Gibt es da irgendwo schon etwas griffig ausformuliertes?

Sonst irgendwelche Hinweise, wie man eine gute About-Seite gestalten könnte?

Mat.


----------



## Tobias (14. Mrz 2005)

Du kannst deine Programme unter GPL veröffentlichen - da ist so ein Disclaimer in der Lizenz enthalten. Allerdings müßtest du dich dann auch an alle anderen Regeln der GPL halten.

Du kannst es einfach hinschreiben, bei Projekten, die keinen professionellen Anspruch haben, verlangt niemand die Beteiligung eines Anwalts an solchen Texten -> soll heißen, eine für den Laien verständliche, gut erreichbare Mitteilung über einen Haftungsausschluss dürfte absolut ausreichen. Ich bin zwar kein Jurist, aber meine Erfahrung mit der deutschen Rechtsprechung lassen darauf schließen.

Du kannst bei vorlagen.de Verträge etc kaufen - da ist sicher auch ein Haftungsausschluss dabei.
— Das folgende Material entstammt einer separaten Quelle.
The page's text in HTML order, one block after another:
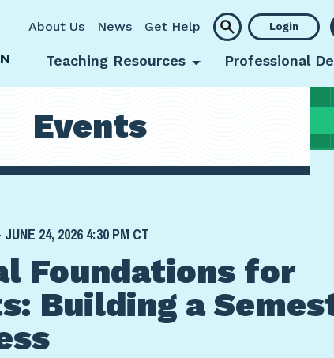
About Us
News Get Help Login
Teaching Resources Professional
Events
24, 2026 4:30 PM CT
Foundations for
Building a

Kostenpunkt so um die 20 Euro.

mpG
Tobias


----------



## Destiny1985 (14. Mrz 2005)

Kurz gegoogelt, dann auf das gestoßen

http://www.uni-dortmund.de/FB16/sport/disclaimer.htm

Sowas kann man doch als Vorlage nehmen und entsprechend seinen Bedürfnissen umformulieren...wieso 20 Euro in den Wind schießen ?


----------



## DP (14. Mrz 2005)

einen disclaimer für eine homepage auf eine software umzuschreiben dauert länger als einen komplett neuen zu schreiben/suchen


----------